Trump’s bipartisan bill hinders 200,000 New Yorkers access to relief package
Taxpayers in New Yorkers have been denied access to coronavirus relief package following the bipartisan bill signed by President Donald Trump.
Trump signed multiple bipartisan bills on March 27 while dedicating money to combat the spread of COVID-19 and assist states and local governments.
According to data released recently by New York’s Taxation and Finance Department, about 200,000 New Yorkers will be denied access to coronavirus relief payments from the federal government.
The $2.2 trillion economic stimulus bill signed into law last month contains GOP-crafted language that makes people who use Individual Taxpayer Identification Numbers (ITINs) ineligible for the $1,200 personal checks that the Treasury Department will begin issuing to most workers this week.
ITINs are mostly used by undocumented immigrants who can’t get Social Security numbers but still pay taxes — and in New York alone, there are 197,187 such filers, according to the data reviewed by the Daily News.
Michael Zona, a spokesman for Senate Finance Committee Chairman Chuck Grassley (R-Iowa), said “The ITIN restriction was modeled after rules for cash assistance spelled out in the 2008 financial crisis stimulus package.”

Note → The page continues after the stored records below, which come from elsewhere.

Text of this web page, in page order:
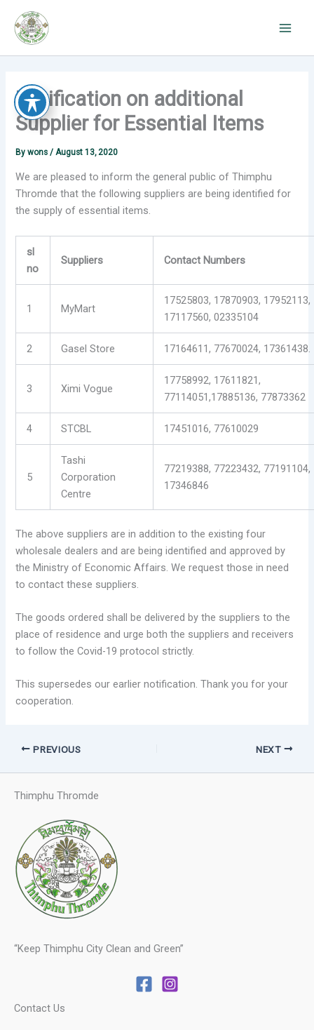
content
Notification on additional
Supplier for Essential Items
Bywons/August 13, 2020
We are pleased to inform the general public of Thimphu
Thromde that the following suppliers are being identified for
the supply of essential items.
sl
no
Suppliers Contact Numbers
1 MyMart
17525803, 17870903, 17952113,
17117560, 02335104
2 Gasel Store 17164611, 77670024, 17361438.
3 Ximi Vogue
17758992, 17611821,
77114051,17885136, 77873362
4 STCBL 17451016, 77610029
5
Tashi
Corporation
Centre
77219388, 77223432, 77191104,
17346846
The above suppliers are in addition to the existing four
wholesale dealers and are being identified and approved by
the Ministry of Economic Affairs. We request those in need
to contact these suppliers.
The goods ordered shall be delivered by the suppliers to the
place of residence and urge both the suppliers and receivers
to follow the Covid-19 protocol strictly.
This supersedes our earlier notification. Thank you for your
cooperation.
PREVIOUS NEXT
Thimphu Thromde
“Keep Thimphu City Clean and Green”
Contact Us
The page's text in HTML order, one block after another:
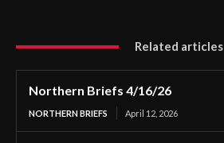
Related articles
Northern Briefs 4/16/26
NORTHERN BRIEFS April 12, 2026
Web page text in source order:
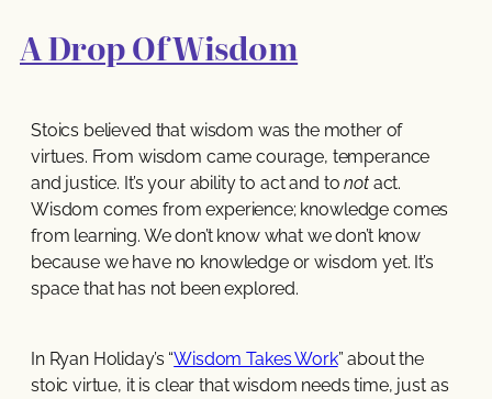
A Drop Of Wisdom
Stoics believed that wisdom was the mother of
virtues. From wisdom came courage, temperance
and justice. It’s your ability to act and tonotact.
Wisdom comes from experience; knowledge comes
from learning. We don’t know what we don’t know
because we have no knowledge or wisdom yet. It’s
space that has not been explored.
In Ryan Holiday’s “Wisdom Takes Work” about the
stoic virtue, it is clear that wisdom needs time, just as
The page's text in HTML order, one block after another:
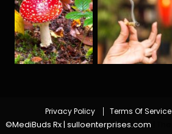
Privacy Policy Terms Of Service
©MediBuds Rx | sulloenterprises.com
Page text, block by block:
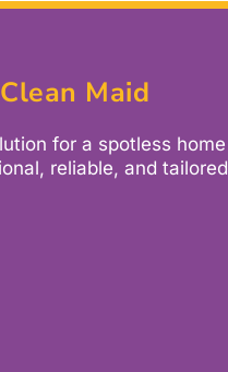
Maid
for a spotless
reliable, and
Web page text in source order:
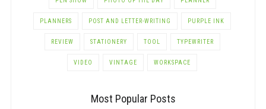
PLANNERS POST AND LETTER-WRITING PURPLE INK
REVIEW STATIONERY TOOL TYPEWRITER
VIDEO VINTAGE WORKSPACE
Most Popular Posts
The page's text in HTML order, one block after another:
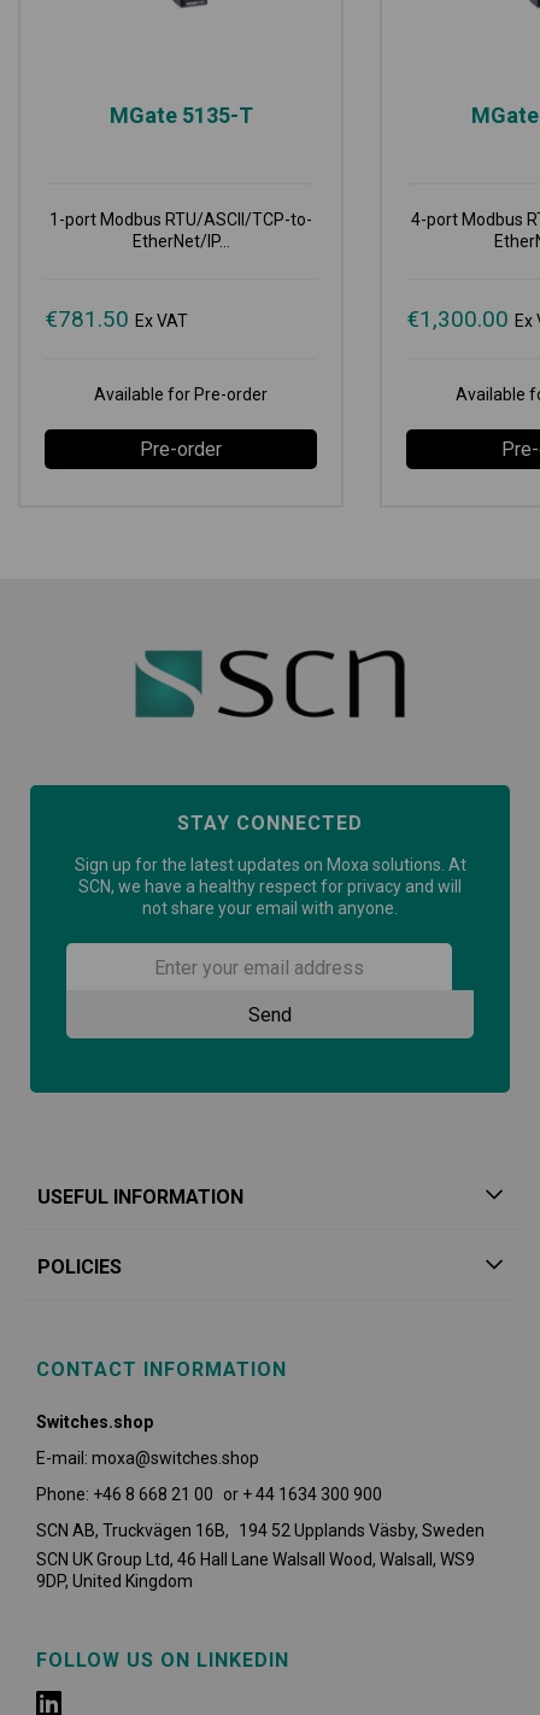
MGate 5135-T
1-port Modbus RTU/ASCII/TCP-to-
EtherNet/IP...
€781.50 Ex VAT
Available for Pre-order
Pre-order
4-port Modbus
€1,300.00 Ex
Available
STAY CONNECTED
Sign up for the latest updates on Moxa solutions. At
SCN, we have a healthy respect for privacy and will
not share your email with anyone.
USEFUL INFORMATION
POLICIES
CONTACT INFORMATION
Switches.shop
E-mail: moxa@switches.shop
Phone: +46 8 668 21 00 or + 44 1634 300 900
SCN AB, Truckvägen 16B, 194 52 Upplands Väsby, Sweden
SCN UK Group Ltd, 46 Hall Lane Walsall Wood, Walsall, WS9
9DP, United Kingdom
FOLLOW US ON LINKEDIN

“The restriction prevents illegal immigrants from qualifying for a U.S. taxpayer-funded program and helps reduce fraud and abuse,” said Zona, whose boss played a major role in writing the bill.
New York Rep. Grace Meng called the ITIN restriction ‘disheartening.’
Make the Road New York, an immigrant advocacy group, noted that ITIN taxpayers in the Empire State are overwhelmingly low-income workers, meaning they would have qualified for the maximum stimulus check amount if the Social Security number requirement had been scrapped from the Coronavirus Aid, Relief, and Economic Security Act, or CARES.
The group added that many ITIN users in New York are likely unable to work due to Gov. Cuomo’s stay-at-home order. It stressed that they have no access to unemployment benefits due to their illegal immigration status, leaving them strapped for cash as the state’s coronavirus death toll soars above 10,000.